Tiene los brazos cruzados detrás de la nuca, y es larga y afilada
como una espada, o como… ¿como qué? Juan Manuel se esfuerza en
encontrar la imagen que siente presa y aleteando en su memoria.
—La
comida está servida.
Yolanda
se incorpora, sus pupilas se apagan de golpe. Y al pasar le clava
rápidamente esas pupilas de una negrura sin transparencia, y le roza
el pecho con su manga de tul, como con un ala. Y la imagen afluye por
fin al recuerdo de Juan Manuel, igual que una burbuja a flor de agua.
—Ya
sé a qué se parece usted. Se parece a una gaviota.
Un
gritito ronco, extraño, y Yolanda se desploma largo a largo y sin
ruido sobre la alfombra. Reina un momento de estupor, de inacción;
luego todos se precipitan para levantarla, desmayada. Ahora la
transportan sobre el sofá, la acomodan en los cojines, piden agua.
¿Qué ha dicho? ¿Qué le ha dicho?
—Le
dije… —empieza a explicar Juan Manuel; pero calla bruscamente,
sintiéndose culpable de algo que ignora, temiendo, sin saber por
qué, revelar un secreto que no le pertenece. Mientras tanto Yolanda,
que ha vuelto en sí, suspira oprimiéndose el corazón con las dos
manos como después de un gran susto. Se incorpora a medias, para
extenderse nuevamente sobre el hombro izquierdo. Federico protesta.
—No.
No te recuestes sobre el corazón. Es malo.
Ella
sonríe débilmente, murmura: «Ya lo sé. Déjenme». Y hay tanta
vehemencia triste, tanto cansancio en el ademán con que los despide,
que todos pasan sin protestar a la habitación contigua.
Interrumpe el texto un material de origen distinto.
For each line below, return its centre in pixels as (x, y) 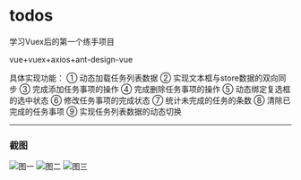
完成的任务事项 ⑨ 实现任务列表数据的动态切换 (95, 111)
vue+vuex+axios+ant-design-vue (71, 59)
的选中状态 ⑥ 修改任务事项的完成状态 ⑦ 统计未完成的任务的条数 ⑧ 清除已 (150, 100)
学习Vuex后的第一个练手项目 (62, 41)
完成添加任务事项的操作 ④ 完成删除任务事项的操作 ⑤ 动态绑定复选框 (162, 89)
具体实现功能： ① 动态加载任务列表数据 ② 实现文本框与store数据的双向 (144, 78)
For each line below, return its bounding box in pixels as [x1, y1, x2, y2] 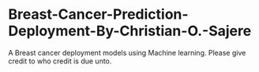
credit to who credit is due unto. [8, 56, 112, 66]
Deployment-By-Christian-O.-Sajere [8, 22, 252, 40]
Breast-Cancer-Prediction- [8, 5, 189, 23]
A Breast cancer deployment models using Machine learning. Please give [8, 48, 246, 57]

Todos, salvo
Juan Manuel que permanece de pie junto a la chimenea.
Lívida,
inmóvil, Yolanda duerme o finge dormir recostada sobre el corazón.
Juan Manuel espera anhelante un gesto de llamada o de repudio que no
se cumple.
Al
rayar el alba de esta tercera madrugada los cazadores se detienen,
una vez más, al borde de las lagunas por fin apaciguadas. Mudos,
contemplan la superficie tersa de las aguas. Atónitos, escrutan el
horizonte gris.
Las
islas nuevas han desaparecido.
Echan
los botes al agua. Juan Manuel empuja el suyo con una decisión bien
determinada. Bordea las viejas islas sin dejarse tentar como sus
compañeros por la vida que alienta en ellas; esa vida hecha de
chasquidos de alas y de juncos, de arrullos y pequeños gritos, y de
ese leve temblor de flores de limo que se despliegan sudorosas.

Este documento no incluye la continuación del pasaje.